Reference will now be made in detail to the present preferred embodiments of the present invention, examples of which are illustrated in the accompanying drawings, wherein like reference numerals refer to like elements throughout.

In the description of the present invention, it should be understood that the orientation or positional relationship referred to in the description of the orientation, such as the upper, lower, front, rear, left, right, etc., is based on the orientation or positional relationship shown in the drawings, and is only for convenience of description and simplification of description, and does not indicate or imply that the device or element referred to must have a specific orientation, be constructed and operated in a specific orientation, and thus, should not be construed as limiting the present invention.

In the description of the present invention, the meaning of a plurality of means is one or more, the meaning of a plurality of means is two or more, and larger, smaller, larger, etc. are understood as excluding the number, and larger, smaller, inner, etc. are understood as including the number. If the first and second are described for the purpose of distinguishing technical features, they are not to be understood as indicating or implying relative importance or implicitly indicating the number of technical features indicated or implicitly indicating the precedence of the technical features indicated.
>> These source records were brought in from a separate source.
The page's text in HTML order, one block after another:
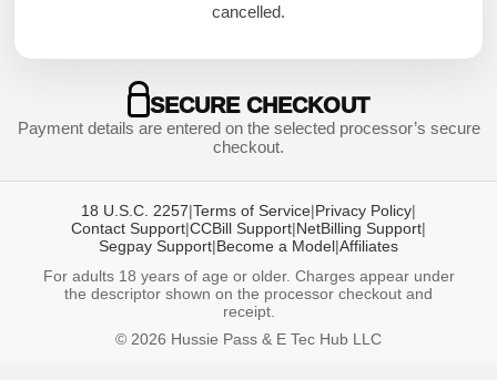
cancelled.
SECURE CHECKOUT
Payment details are entered on the selected processor’s secure
checkout.
18 U.S.C. 2257|Terms of Service|Privacy Policy|
Contact Support|CCBill Support|NetBilling Support|
Segpay Support|Become a Model|Affiliates
For adults 18 years of age or older. Charges appear under
the descriptor shown on the processor checkout and
receipt.
© 2026 Hussie Pass & E Tec Hub LLC
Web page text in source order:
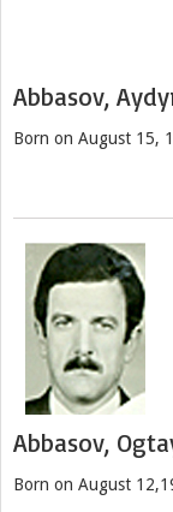
Abbasov,
Born on August 15,
Abbasov,
Born on August
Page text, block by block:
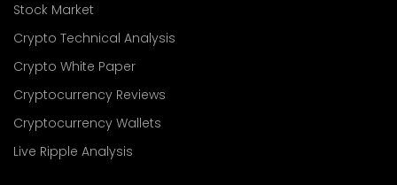
Stock Market
Crypto Technical Analysis
Crypto White Paper
Cryptocurrency Reviews
Cryptocurrency Wallets
Live Ripple Analysis
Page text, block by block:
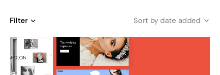
Filter date added
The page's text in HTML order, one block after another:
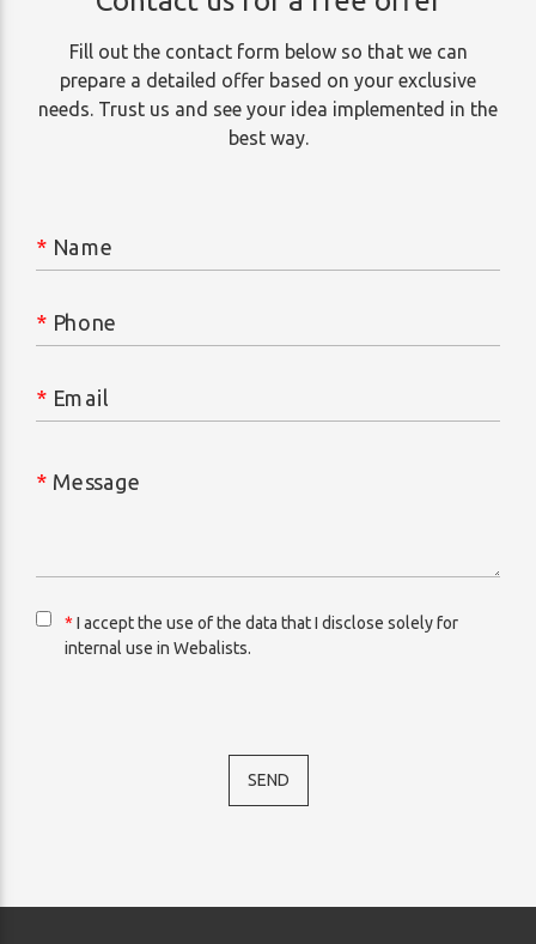
Fill out the contact form below so that we can
prepare a detailed offer based on your exclusive
needs. Trust us and see your idea implemented in the
best way.
* Name
* Phone
* Email
* Message
* I accept the use of the data that I disclose solely for
internal use in Webalists.
SEND
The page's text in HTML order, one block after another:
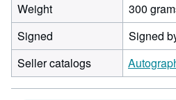
Weight
300
Signed
Signed
Seller catalogs
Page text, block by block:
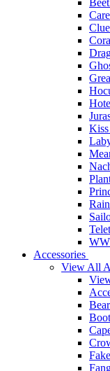
Kiss
Accessories
View All

In the description of the present invention, unless otherwise explicitly limited, terms such as arrangement, installation, connection and the like should be understood in a broad sense, and those skilled in the art can reasonably determine the specific meanings of the above terms in the present invention in combination with the specific contents of the technical solutions.

Referring to fig. 1 and 2, an induction knob is provided, which includes a knob assembly 100 and a knob support 200 respectively disposed at two sides of an operation panel 300, a second annular permanent magnet 210 is disposed in the knob support 200, a first annular permanent magnet 110 is disposed in the knob assembly 100, opposite surfaces of the second annular permanent magnet 210 and the first annular permanent magnet 110 are opposite in attraction, a detection device 400 and a hall element 410 mounted on the detection device 400 are further disposed at the same side of the knob support 200, a radial permanent magnet 120 is disposed in the knob assembly 100, the radial permanent magnet 120 and the hall element 410 are coaxially disposed, and the radial permanent magnet 120 is axially symmetrically disposed along a rotation axis of the inductive knob.
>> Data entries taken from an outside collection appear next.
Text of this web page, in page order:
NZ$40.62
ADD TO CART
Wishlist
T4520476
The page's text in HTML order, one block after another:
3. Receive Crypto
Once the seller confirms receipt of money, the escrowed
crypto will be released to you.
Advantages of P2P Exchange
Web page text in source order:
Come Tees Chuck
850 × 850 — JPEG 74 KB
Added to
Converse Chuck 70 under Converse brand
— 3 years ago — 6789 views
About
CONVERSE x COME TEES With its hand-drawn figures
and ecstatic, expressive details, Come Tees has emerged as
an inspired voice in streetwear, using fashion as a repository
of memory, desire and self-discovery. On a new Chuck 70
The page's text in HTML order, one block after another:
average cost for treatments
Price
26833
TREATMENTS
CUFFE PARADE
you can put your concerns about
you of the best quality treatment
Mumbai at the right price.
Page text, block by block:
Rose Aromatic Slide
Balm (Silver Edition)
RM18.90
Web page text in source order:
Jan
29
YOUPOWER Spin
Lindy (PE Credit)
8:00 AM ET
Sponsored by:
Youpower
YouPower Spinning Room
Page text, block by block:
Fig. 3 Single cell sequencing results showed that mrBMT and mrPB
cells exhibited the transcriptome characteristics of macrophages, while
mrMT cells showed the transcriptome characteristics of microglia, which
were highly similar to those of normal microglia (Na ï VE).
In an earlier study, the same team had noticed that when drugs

A control method of an induction knob comprises a knob assembly 100 and a knob support 200 which are respectively arranged at two sides of an operation panel 300, a detection device 400 and a Hall element 410 which is arranged on the detection device 400 are also arranged at the same side of the knob support 200, a radial permanent magnet 120 is arranged in the knob assembly 100, the radial permanent magnet 120 and the Hall element 410 are coaxially arranged, the radial permanent magnet 120 is axially symmetrically arranged along a rotating shaft of the induction knob, and the control method of the induction knob comprises the following steps:

1) the driving knob assembly 100 rotates around the axis of the knob assembly 100, and the radial permanent magnet 120 is driven to rotate through the knob assembly 100;

2) the radial permanent magnet 120 rotates to drive the N pole and the S pole at the two ends of the radial permanent magnet 120 to rotate, and a magnetic field which changes orderly is generated;

3) the hall element 410 detects signals of the direction of magnetic pole change and the frequency of the magnetic pole change in the magnetic field, and feeds back the detected signals to the control device through the detection device 400 to generate a control signal.
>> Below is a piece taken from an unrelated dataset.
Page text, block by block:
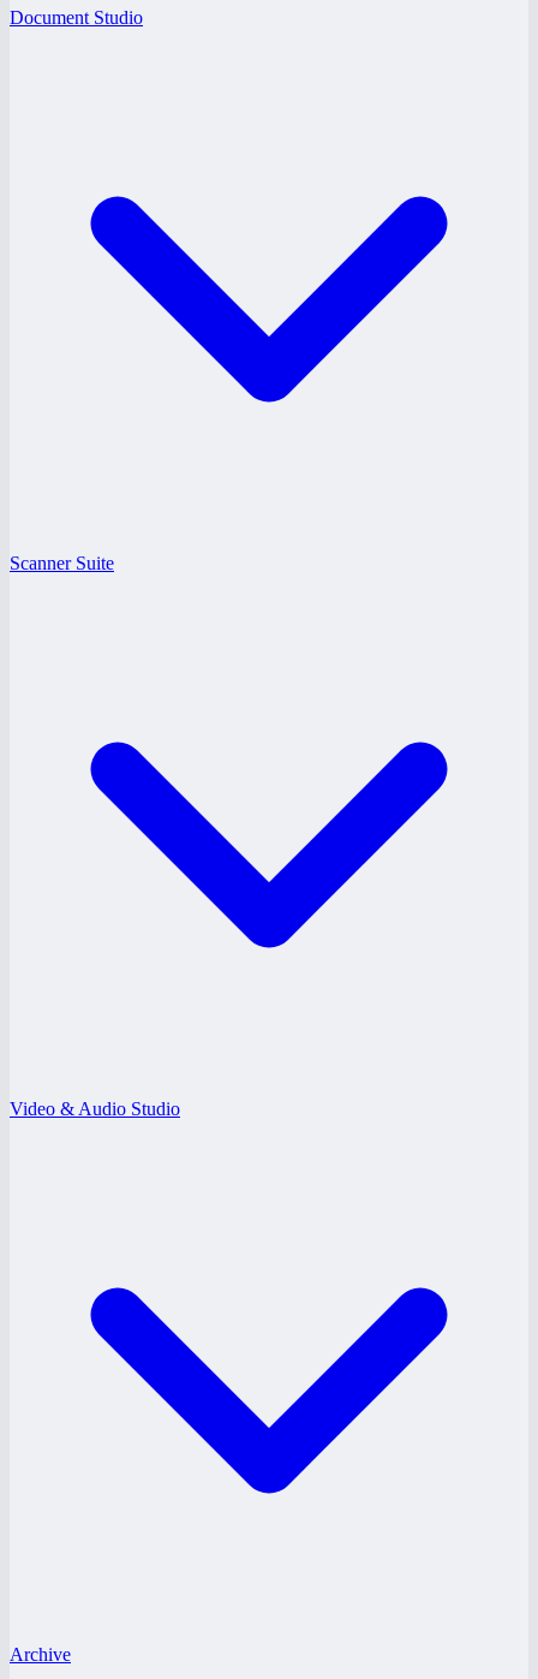
Document Studio
Scanner Suite
Video & Audio Studio
Archive

The induction knob and the control method of the induction knob change the installation mode of the permanent magnet used for generating the control signal and the Hall element 410, the radial permanent magnet 120 is arranged in the knob component 100, the Hall element 410 is coaxially arranged on the other side of the operation panel 300 and the radial permanent magnet 120, mutual magnetic field interference caused by excessive permanent magnets can be avoided, the induction knob receives a magnetic pole change signal generated in the rotation process of the single radial permanent magnet 120 through the Hall element 410, the adjustment of gears is achieved, the overall structure is simpler, and the induction and control precision is more accurate.

In some embodiments, the knob holder 200 is fixedly installed at one side of the operation panel 300, a first annular groove is formed on the knob holder 200, and the second annular permanent magnet 210 is fixedly installed by being embedded in the first annular groove.

The knob bracket 200 is fixedly installed relative to the operation panel 300, and is generally installed below the operation panel 300, the second annular permanent magnet 210 is installed in the fixedly installed knob bracket 200, and the second annular permanent magnet 210 is fixedly clamped and limited by a first annular groove arranged in the knob bracket 200, so that the assembly of the structure in the knob bracket 200 can be facilitated.

In some embodiments, the knob assembly 100 includes a knob base 101 and a knob cover 102 that are engaged with each other to form a box, a radial permanent magnet 120 is installed at the center of the knob cover 102, and a first annular permanent magnet 110 is fixedly disposed around the radial permanent magnet 120 inside the knob base 101.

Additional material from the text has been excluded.